▸ **Data excerpts**
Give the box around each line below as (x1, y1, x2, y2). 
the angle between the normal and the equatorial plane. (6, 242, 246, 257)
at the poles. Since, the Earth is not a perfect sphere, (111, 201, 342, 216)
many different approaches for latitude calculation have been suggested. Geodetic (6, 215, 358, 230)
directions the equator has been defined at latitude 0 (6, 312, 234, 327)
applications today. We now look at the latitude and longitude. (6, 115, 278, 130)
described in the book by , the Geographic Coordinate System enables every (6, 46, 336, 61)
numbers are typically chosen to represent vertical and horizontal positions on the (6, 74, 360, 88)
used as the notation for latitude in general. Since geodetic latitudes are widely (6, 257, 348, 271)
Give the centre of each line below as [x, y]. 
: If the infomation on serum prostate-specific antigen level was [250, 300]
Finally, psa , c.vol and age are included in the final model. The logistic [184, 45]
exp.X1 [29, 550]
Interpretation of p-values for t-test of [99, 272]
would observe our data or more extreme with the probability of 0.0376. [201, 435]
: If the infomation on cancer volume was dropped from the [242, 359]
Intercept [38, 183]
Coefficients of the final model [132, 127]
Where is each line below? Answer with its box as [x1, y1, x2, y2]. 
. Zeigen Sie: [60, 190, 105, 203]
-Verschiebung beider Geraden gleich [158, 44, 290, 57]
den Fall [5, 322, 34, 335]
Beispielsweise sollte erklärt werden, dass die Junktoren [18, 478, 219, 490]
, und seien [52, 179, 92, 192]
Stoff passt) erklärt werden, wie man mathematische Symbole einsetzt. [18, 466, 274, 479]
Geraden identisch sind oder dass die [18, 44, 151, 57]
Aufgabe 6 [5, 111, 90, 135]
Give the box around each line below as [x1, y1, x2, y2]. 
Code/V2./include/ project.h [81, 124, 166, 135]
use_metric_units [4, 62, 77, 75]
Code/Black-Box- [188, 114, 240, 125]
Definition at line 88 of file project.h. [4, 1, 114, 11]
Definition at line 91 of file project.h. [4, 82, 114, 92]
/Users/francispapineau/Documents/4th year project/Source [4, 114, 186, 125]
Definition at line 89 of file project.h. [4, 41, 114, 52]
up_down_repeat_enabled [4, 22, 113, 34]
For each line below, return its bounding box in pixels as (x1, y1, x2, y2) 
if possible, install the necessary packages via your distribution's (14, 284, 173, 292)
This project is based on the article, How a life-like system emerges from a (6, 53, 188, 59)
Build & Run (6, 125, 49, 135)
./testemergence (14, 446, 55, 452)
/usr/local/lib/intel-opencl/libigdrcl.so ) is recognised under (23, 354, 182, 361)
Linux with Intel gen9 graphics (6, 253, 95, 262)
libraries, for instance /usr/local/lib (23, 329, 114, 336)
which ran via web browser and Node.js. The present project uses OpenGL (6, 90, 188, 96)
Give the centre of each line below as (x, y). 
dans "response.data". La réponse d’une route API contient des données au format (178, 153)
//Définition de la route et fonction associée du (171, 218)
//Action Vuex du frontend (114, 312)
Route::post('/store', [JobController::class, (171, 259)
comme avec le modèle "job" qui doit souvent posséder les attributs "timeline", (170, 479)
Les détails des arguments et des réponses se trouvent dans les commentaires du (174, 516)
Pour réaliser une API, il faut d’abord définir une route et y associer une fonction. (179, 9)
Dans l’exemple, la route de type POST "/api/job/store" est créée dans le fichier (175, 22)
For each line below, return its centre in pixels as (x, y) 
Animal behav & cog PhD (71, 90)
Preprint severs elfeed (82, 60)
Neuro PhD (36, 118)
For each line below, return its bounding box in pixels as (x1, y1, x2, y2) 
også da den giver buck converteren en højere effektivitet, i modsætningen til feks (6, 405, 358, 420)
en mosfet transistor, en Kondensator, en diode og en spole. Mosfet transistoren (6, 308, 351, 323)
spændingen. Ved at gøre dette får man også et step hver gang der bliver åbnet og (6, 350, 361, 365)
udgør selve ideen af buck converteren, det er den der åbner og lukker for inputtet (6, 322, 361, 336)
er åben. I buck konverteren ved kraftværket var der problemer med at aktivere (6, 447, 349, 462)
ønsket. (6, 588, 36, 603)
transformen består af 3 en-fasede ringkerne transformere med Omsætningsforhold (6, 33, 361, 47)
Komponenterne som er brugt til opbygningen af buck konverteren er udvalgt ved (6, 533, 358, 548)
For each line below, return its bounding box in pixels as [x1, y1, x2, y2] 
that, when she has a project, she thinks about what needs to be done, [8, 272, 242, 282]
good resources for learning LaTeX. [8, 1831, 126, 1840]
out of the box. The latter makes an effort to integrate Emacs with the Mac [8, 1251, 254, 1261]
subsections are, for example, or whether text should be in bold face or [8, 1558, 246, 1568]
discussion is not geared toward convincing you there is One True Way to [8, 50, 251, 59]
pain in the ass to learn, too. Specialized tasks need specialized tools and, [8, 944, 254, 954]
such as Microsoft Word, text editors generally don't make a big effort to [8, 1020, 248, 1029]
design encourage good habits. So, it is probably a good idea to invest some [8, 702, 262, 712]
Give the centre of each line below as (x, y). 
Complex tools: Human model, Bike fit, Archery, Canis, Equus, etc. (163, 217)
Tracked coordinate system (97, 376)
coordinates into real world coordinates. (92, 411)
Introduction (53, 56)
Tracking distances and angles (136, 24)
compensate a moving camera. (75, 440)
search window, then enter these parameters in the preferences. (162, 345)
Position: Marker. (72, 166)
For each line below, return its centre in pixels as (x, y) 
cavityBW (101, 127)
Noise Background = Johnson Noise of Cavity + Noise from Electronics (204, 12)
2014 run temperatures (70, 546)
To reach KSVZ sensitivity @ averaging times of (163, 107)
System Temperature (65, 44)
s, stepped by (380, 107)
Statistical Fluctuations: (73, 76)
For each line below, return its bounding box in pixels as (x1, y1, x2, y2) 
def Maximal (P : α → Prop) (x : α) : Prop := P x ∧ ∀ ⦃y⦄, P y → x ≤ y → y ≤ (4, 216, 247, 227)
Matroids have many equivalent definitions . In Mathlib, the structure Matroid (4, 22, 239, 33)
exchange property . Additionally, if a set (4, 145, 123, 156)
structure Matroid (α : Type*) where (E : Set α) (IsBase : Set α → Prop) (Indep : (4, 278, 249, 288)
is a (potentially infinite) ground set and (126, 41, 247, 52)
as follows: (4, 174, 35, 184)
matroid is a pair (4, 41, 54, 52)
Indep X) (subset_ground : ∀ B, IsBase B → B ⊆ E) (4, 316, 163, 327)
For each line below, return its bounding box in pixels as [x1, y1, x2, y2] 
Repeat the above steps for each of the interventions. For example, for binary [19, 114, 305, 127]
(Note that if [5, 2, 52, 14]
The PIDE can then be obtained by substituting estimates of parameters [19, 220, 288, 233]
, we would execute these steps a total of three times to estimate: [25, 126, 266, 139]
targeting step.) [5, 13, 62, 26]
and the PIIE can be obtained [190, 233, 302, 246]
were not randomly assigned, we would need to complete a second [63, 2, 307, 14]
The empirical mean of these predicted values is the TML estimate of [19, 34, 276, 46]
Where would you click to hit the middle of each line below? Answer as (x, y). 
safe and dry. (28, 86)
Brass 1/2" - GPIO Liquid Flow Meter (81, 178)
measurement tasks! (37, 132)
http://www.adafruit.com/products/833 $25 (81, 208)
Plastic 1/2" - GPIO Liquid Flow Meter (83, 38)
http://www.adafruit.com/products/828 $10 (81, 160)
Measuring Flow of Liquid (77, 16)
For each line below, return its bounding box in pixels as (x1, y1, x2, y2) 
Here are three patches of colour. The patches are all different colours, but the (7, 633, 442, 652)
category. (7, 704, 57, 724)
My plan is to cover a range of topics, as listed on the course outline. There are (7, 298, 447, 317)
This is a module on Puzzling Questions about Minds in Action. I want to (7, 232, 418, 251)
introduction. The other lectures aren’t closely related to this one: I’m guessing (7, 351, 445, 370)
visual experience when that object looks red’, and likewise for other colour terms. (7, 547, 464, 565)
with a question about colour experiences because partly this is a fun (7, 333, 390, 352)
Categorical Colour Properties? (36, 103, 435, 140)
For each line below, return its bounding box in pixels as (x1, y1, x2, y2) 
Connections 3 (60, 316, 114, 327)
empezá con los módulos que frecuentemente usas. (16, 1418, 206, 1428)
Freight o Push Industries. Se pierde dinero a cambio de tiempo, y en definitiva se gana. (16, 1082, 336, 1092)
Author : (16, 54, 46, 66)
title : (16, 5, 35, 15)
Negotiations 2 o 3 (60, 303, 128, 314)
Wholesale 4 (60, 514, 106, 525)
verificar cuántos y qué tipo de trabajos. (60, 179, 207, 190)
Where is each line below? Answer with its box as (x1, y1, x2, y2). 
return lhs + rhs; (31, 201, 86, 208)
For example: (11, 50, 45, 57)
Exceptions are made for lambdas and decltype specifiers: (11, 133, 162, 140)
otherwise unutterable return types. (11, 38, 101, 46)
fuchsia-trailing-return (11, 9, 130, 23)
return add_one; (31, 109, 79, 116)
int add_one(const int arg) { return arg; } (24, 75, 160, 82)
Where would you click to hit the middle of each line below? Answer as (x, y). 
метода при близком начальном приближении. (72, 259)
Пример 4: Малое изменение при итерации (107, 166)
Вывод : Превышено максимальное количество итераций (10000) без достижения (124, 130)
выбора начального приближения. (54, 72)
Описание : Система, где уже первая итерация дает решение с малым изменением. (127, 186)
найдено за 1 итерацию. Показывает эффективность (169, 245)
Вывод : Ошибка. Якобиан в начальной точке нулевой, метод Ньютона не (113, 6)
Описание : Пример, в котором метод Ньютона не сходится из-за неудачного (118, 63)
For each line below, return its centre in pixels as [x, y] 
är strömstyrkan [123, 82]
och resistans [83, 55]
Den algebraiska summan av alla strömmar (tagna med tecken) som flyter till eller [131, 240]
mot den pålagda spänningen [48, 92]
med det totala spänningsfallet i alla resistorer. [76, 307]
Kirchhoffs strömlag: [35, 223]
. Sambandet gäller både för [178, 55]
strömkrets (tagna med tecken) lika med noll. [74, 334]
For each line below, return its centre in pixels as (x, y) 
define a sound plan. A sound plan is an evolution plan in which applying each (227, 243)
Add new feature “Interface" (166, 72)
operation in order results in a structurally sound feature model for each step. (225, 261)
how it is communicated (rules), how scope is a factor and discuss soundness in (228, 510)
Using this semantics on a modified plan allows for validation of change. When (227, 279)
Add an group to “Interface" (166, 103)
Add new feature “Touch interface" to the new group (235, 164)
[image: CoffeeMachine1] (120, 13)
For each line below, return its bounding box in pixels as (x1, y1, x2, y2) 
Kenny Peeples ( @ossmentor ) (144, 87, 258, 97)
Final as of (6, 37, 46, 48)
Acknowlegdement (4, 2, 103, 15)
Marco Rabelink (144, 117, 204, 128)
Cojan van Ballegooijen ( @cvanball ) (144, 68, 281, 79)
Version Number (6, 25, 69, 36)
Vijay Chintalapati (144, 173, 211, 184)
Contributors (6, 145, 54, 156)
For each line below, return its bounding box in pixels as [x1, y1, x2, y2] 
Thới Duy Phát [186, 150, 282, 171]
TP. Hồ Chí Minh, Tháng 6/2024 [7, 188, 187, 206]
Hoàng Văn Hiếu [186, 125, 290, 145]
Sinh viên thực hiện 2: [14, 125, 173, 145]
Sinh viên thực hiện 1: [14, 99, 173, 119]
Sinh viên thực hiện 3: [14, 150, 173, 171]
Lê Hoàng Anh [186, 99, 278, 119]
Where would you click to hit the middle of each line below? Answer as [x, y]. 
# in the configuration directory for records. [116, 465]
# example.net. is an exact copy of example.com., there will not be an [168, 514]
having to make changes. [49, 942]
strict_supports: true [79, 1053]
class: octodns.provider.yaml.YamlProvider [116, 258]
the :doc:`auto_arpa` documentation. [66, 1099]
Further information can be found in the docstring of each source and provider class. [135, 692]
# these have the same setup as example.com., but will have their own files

▸ **What the task asks**
Write out, from the lines above, only those from the line with "operation in order" to the line with "[image: CoffeeMachine1] (120, 13)", exactly as given, including the first and the last.

▸ **Expected answer**
operation in order results in a structurally sound feature model for each step. (225, 261)
how it is communicated (rules), how scope is a factor and discuss soundness in (228, 510)
Using this semantics on a modified plan allows for validation of change. When (227, 279)
Add an group to “Interface" (166, 103)
Add new feature “Touch interface" to the new group (235, 164)
[image: CoffeeMachine1] (120, 13)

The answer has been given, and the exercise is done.